The crowd thickens with every passing minute. It’s like eating a plate of spaghetti—you think you’re making headway but you can’t clean your plate. (Maybe that’s the Ativan talking?) No, there are people pouring in, drawn to the bar like iron shavings to a magnet. Sean Lee, the guitar player, starts singing and Carson curses herself because she meant to request “Stone in Love,” by Journey. Sean had sent her a text saying If there’s anything I can do, let me know, and Carson texted back and asked him to learn this song because, it turns out, this is the song that Vivi was listening to when she got hit.
Burning love comes once in a lifetime.
Carson could tell from looking at Vivi’s phone that she had gotten Carson’s last text. Sorry about the pan, Mama, and the tequila wasn’t me. I love you. The timing of the text was so close to what the police said was the point of impact that Carson wondered if Vivi had been reading her text instead of watching the road, and that Carson’s apology was the reason her mother was killed. You’ll be the death of me, Carson Marie.
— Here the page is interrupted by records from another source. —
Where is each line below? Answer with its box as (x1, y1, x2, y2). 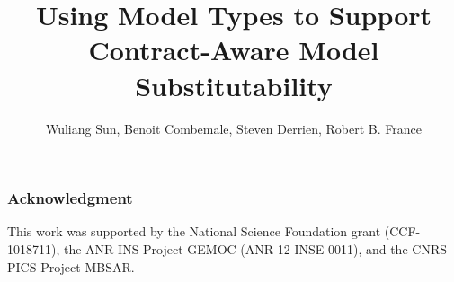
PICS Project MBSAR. (7, 257, 135, 276)
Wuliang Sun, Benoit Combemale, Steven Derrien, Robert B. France (45, 119, 423, 137)
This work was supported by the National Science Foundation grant (7, 222, 381, 241)
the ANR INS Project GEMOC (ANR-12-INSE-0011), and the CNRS (63, 239, 447, 258)
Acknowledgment (7, 187, 133, 209)
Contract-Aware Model (88, 31, 379, 68)
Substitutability (135, 66, 333, 103)
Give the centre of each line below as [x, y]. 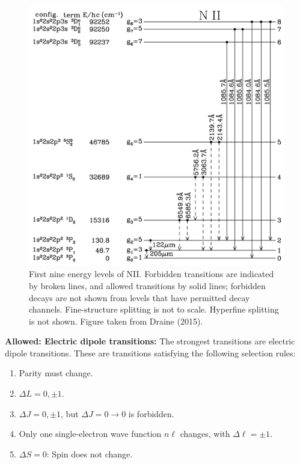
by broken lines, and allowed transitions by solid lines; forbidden [147, 285]
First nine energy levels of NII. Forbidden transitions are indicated [152, 274]
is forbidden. [151, 413]
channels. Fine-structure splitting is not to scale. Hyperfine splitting [154, 309]
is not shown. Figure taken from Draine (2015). [116, 321]
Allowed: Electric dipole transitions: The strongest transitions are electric [150, 341]
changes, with [205, 434]
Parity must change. [56, 373]

Savannah assured Carson that the place where the police found the phone indicated that the phone had not been held in front of Vivi’s face but rather at her side. Was Savannah making that up? It was possible but Carson clung to the maybe-a-lie like a lifebuoy. She couldn’t take another breath otherwise.
By seven o’clock, as the sun is starting to slant toward its descent, the Oystercatcher is at maximum capacity and all the customers are deliriously happy—eating, drinking, taking selfies, singing along with Sean, talking and laughing as though nothing bad could ever happen, as though they were all going to live forever.
Carson gets lots of tips but she can’t bring herself to ring the damn bell; it feels like a button that’s out of her reach, a bar she can’t clear. She asks the kiss-ass barback, Jamey (boy), to cover while she goes to the bathroom. She needs something. The Ativan took the edge off, but the downside is she’s in a fog. She has some coke but she isn’t sure how it will mix with her grief. Still, she’s back at work; she needs to be up, up, up. She’s only halfway through her shift.
She taps some out on her thumb, snorts. Ah, okay. Her eyes water; it’s bitter, sharp. She sits on the toilet waiting for the rush but it’s slow to come, so she bumps. She feels her heart kick-start. Great, she’s back in the game.